- Born: 3 June 1894 Dresden
- Died: 30 July 1959 (aged 65) Heidenheim
- Allegiance: German Empire (to 1918) Weimar Republic (to 1933) Nazi Germany
- Branch: German Army
- Service years: 1914–1945
- Rank: Generalmajor
- Commands: 36th Infantry Division 8th Panzer Division
- Conflicts: World War I World War II
- Awards: Knight's Cross of the Iron Cross

= Gottfried Frölich =

German general

Gottfried Frölich (3 June 1894 – 30 July 1959) was a German general in the Wehrmacht during World War II, having served on the Western Front during World War I. A recipient of the Knight's Cross of the Iron Cross, he briefly commanded the 36th Infantry Division and then later led the 8th Panzer Division. He was relieved of his command for its performance during battles in Hungary in early 1945. He surrendered to British forces in May 1945 and was released three years later.

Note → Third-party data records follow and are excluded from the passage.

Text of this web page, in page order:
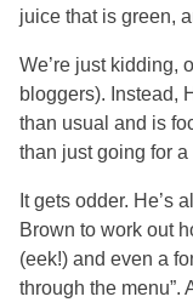
juice that is green,
We’re just kidding,
bloggers). Instead,
than usual and is
than just going for a
It gets odder. He’s
Brown to work out
(eek!) and even a
through the menu”.
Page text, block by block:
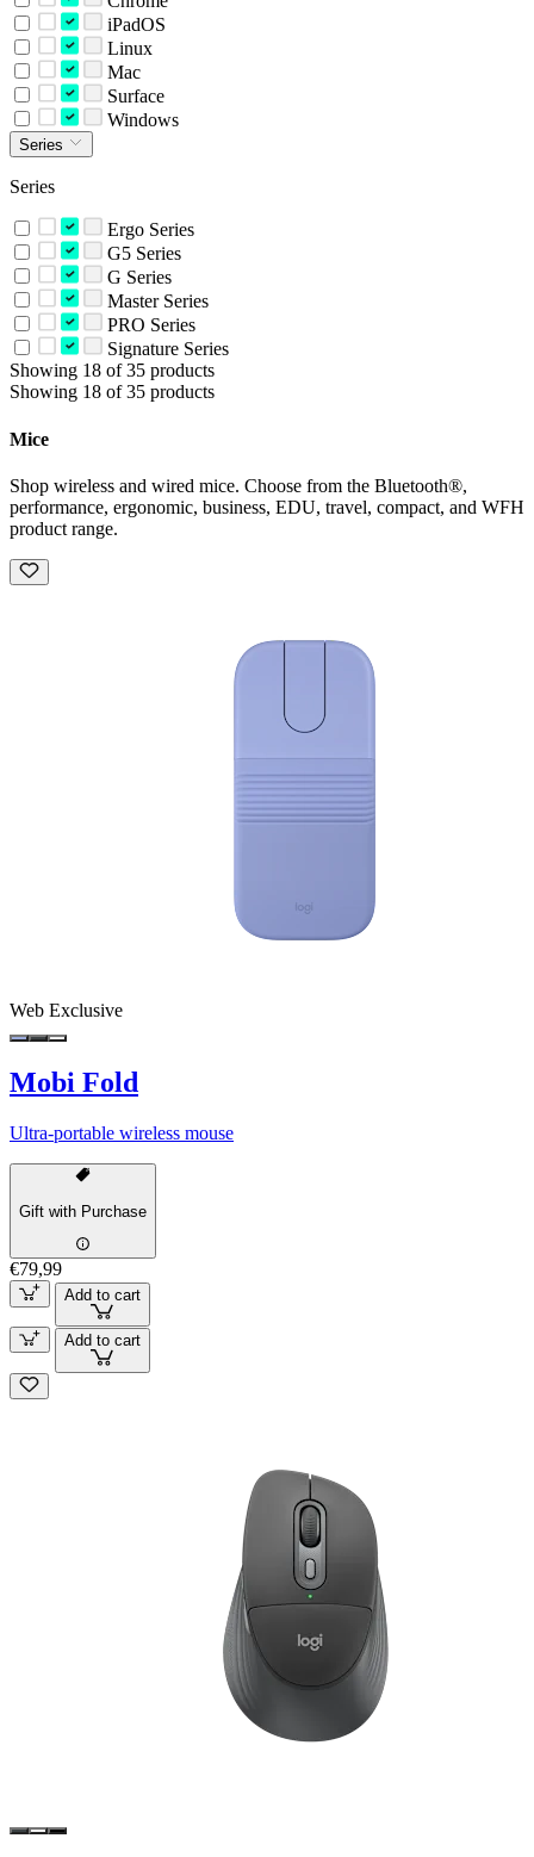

He died in 1959.

==Biography==
Born in Dresden on 3 June 1894, Frölich joined the army of Imperial Germany in 1914, upon the outbreak of World War I, as a Fahnenjunker (officer cadet). Posted to the Wuerttemberger 49th Field Artillery Regiment, he was commissioned a leutnant (second lieutenant) the following year. His regiment was attached to the 27th Infantry Division which was serving on the Western Front as part of the XIII (Royal Württemberg) Corps. He was wounded in May 1916 while participating in the corps' offensive in the Ypres Salient. After recovering from his wounds, he was posted to his regiment's I. Battalion as its adjutant. He continued to serve on the Western Front for the remainder of the war, seeing action in the areas around the Somme, Cambrai and Flanders.

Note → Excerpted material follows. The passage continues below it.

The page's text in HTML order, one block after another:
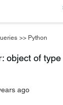
>> Python
object of
ago
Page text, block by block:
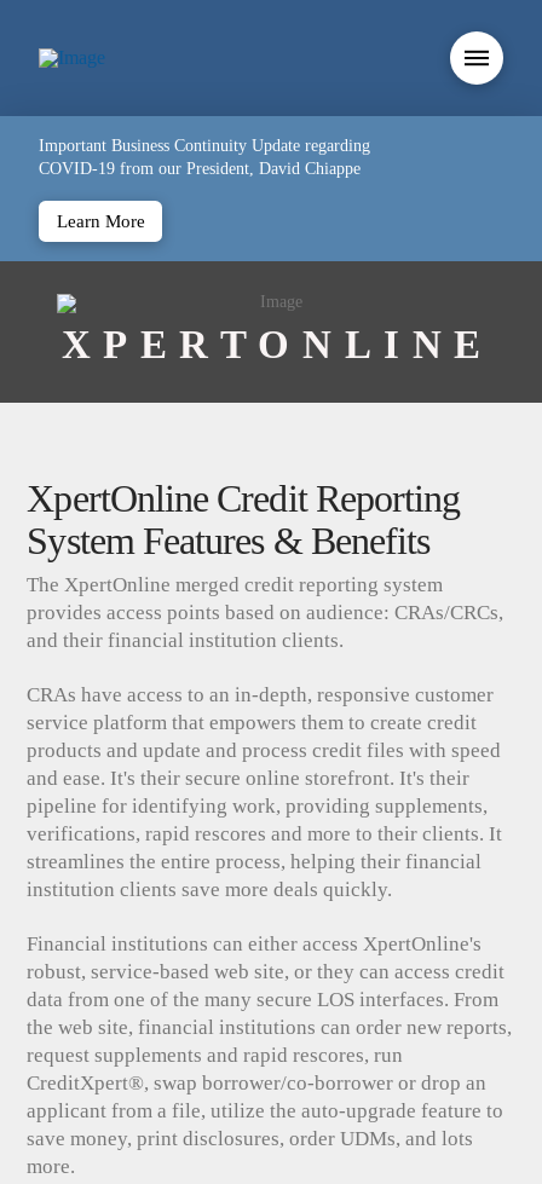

Frölich was retained in the postwar Reichswehr (Imperial Defence) and served initially with the 12th Artillery Regiment. He then held a series of battalion posts, none of which were in the artillery, and by 1929 was the adjutant of the 4th Transportation Battalion. He was then placed on the staff of the 4th Artillery Regiment and from 1931 to 1934 was a battery commander. By 1938, he was a Oberstleutnant (lieutenant colonel) commanding the II. Battalion, 76th Panzer Artillery Regiment. His regiment was attached to the 1st Light Division during the Invasion of Poland.

===World War II===
After serving in Poland, the 1st Light Division returned to Germany, where it began converting to a Panzer division. However, shortly after this process began, Frölich was appointed the commander of the 78th Panzer Artillery Regiment, which was part of the 7th Panzer Division, led by Generalmajor Erwin Rommel. He remained in command of the regiment throughout the Battle of France and then in Operation Barbarossa, where it was particularly effective in supporting the division as it advanced towards Moscow. Apart from a period in France while the division was resting after being heavily involved in the offensive mounted by the Soviet Army over the winter of 1941–42, Frölich served on the Eastern Front until after the Battle of Kursk in July 1943. He was then given command of the 36th Infantry Division, which he led for only a few weeks before appointed commander of 8th Panzer Division in late September. His new command was then serving on the Eastern Front and would be in extensive action for several months. In December 1943, he was awarded the Knight's Cross of the Iron Cross and promoted to generalmajor.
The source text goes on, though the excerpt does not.